What's your definition of "small" and "medium"? I'd say a small project takes
about a week to go from nothing to a working prototype, and medium might take
a month or two.

I might be misreading, but "I completed the first version in a day or less"
makes it sound like the releases are basically just a few small utilities.

> _Are you saying that someone could build a fork of Diaspora (say Facebook
> forked it and rewrote their entire site on top of it), made it available to
> the public without releasing the source and it would be compliant with the
> AGPL?_

I don't know anything about Diaspora, so I can't completely answer this
question. However, assuming their protocol library is separate from the user
interface, Facebook could indeed build support for Diaspora protocol into
their site, using the AGPL'd Diaspora libraries, and not have to release
source code.

The AGPL is IMO poorly considered. The authors _wanted_ it to behave as you
describe, eg, as a sort of super-EULA that covers how the code can be run.
However, since it's a copyright license, it doesn't have any action mechanism.
If I modify an AGPL'd server, then run it on a publicly accessible host, I'm
not doing anything that requires copyright permission and thus am not subject
to the code's copyright license.

Note that some cases (such as JavaScript-based applications) will require
copyright permission for me to host, and thus, be covered by the AGPL. However
-- and this is a funny part -- they'd also be covered by the GPL! In other
words, anything the AGPL can do, the GPL can also, and the GPL doesn't have
aspirations of EULA-ship.

------
gyehuda
Dear jmillikin Let me make a helpful suggestion that is purely intended to be
for your benefit (and if you work for a company, it would significantly help
them too): contact an attorney who is familiar with Open Source legalities to
get clarity on the obligations associated with distributing derivative works
that use GPL. I just checked to make sure that you don't work in my company,
'cuz if you did I'd be very motivated to meet with you ASAP and help you
understand some of the issues that GPL poses.

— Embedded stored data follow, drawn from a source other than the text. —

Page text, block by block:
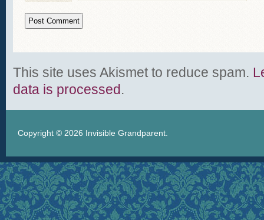
This site uses Akismet to reduce spam.
data is processed .
Copyright © 2026 Invisible Grandparent
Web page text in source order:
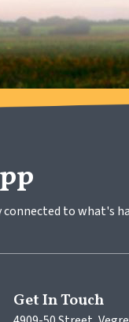
to what's
Get In Touch
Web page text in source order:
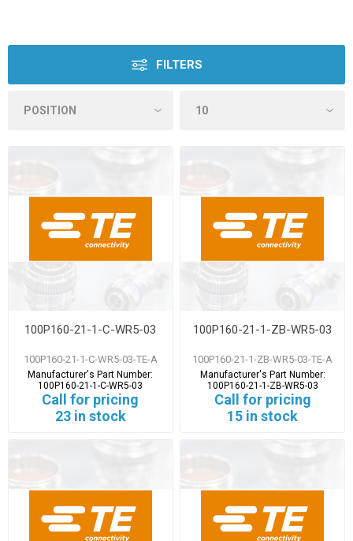
FILTERS
100P160-21-1-C-WR5-03
100P160-21-1-C-WR5-03-TE-A
Manufacturer's Part Number:
100P160-21-1-C-WR5-03
Call for pricing
23 in stock
100P160-21-1-ZB-WR5-03
100P160-21-1-ZB-WR5-03-TE-A
Manufacturer's Part Number:
100P160-21-1-ZB-WR5-03
Call for pricing
15 in stock
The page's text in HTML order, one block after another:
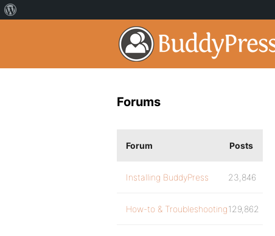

I don't mean to be condescending in my tone. Seriously. But Open Source
licensing confuses many people -- and many form their opinions based on blogs
(which are probably not very admissible in court), and not on the license
text. Many people want and wish that the licenses work in the way they think
it ought to. But that's not the way the legal system works.

Much like lawyers can't grok why a misplaced semicolon can cause a computer
program to crash, developers don't seem to understand how contract language is
interpreted by the legal system. In both cases though, the "interpreter" is
very literal and does not heed to the authors intent as much as we might hope.